Growing up I wasn't quite like the other girls; it was a combination of dressing in hand-me-downs and not moving as fast as my classmates did to the 'girls on one side of the playground and boys on the other'. It shouldn't surprise me that I have felt a similar thing as an adult. I didn't enjoy not fitting in, but I couldn't figure how to belong without forsaking what made me feel comfortable. Being a mom and trying to find the elusive village that everyone talks about has been the same way.
My parenting style has been pretty free-form, built on the hippy tenets that I grew up with—try to eat food as unprocessed as possible, work to spend time outside, find joy, and love generously. They aren't exactly wild or fringe ideas, but I've felt along the way that I don't fit in with other moms. We started sports "too late" and I never made it to gymnastics or dance in time for the girls to be on pace with kids their age.

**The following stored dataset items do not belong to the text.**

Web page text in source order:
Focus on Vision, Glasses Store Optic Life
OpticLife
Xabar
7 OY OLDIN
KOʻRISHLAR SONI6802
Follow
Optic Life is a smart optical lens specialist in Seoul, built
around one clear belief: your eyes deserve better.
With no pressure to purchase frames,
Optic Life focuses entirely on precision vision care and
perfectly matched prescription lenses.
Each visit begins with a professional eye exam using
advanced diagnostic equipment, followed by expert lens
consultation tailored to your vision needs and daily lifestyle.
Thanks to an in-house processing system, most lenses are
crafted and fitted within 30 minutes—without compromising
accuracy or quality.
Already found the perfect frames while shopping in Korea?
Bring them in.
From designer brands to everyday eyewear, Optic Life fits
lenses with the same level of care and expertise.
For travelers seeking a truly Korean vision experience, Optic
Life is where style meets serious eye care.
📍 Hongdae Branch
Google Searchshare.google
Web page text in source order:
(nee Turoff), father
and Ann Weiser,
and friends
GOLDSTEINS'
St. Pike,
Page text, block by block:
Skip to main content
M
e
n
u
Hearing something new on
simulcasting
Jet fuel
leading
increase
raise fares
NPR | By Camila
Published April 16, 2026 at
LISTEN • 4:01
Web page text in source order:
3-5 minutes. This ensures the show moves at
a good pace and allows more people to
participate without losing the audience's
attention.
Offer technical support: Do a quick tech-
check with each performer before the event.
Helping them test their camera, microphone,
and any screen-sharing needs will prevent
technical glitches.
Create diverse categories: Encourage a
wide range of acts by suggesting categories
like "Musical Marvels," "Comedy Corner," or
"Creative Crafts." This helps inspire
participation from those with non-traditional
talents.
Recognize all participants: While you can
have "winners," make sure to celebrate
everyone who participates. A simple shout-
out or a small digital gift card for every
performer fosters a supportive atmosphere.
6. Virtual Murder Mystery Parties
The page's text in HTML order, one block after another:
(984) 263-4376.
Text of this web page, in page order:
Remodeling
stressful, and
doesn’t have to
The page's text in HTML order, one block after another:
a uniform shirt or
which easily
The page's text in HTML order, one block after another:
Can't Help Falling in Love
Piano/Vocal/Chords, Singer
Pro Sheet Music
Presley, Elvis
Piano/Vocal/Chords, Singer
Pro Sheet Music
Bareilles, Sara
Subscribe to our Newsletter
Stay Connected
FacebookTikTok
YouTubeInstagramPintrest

I'm not sure when it happened, but I gave up on the idea of a village. I made peace with never having a group of friends who were moms that I'd go see movies with or do organized activities with on weekends. I mourned it a little bit, mostly because so many outside influences made me think I was somehow lacking.
The thing is, I do have a village. It isn't a tribe of similarly aged women with stair step kids that mirror my own. It's a motley band of people who have decided they love me and who I in return have felt the unmistakable impulse to say yes no matter what to.
Somewhere along the line, maybe in the same way we feel we are supposed to look a certain way or feel a certain thing; I got the idea that our support system is supposed to fit a certain mold. I think that's rare. The people who have come along with us as we've raised our three daughters, sometimes for every milestone, other times for the "In case of emergency call", have been married and unmarried, gay and straight, parents and giddy-to-not-have-kids folks, familiar and quasi-strangers. They are literally my village people.
We defy convention, we commit wholeheartedly to whatever it is we are doing, and we lift each other up, because all of us know how it feels to fall alone. Ultimately I think that the people in our village or our posse or whatever word you use for the people who will be there for you, are like the dandelions you see as wishes. They may not be perfectly lined up, or desirable to every person, but they are yours in abundance and if you let them, they will help you believe that your wildest dreams can come true.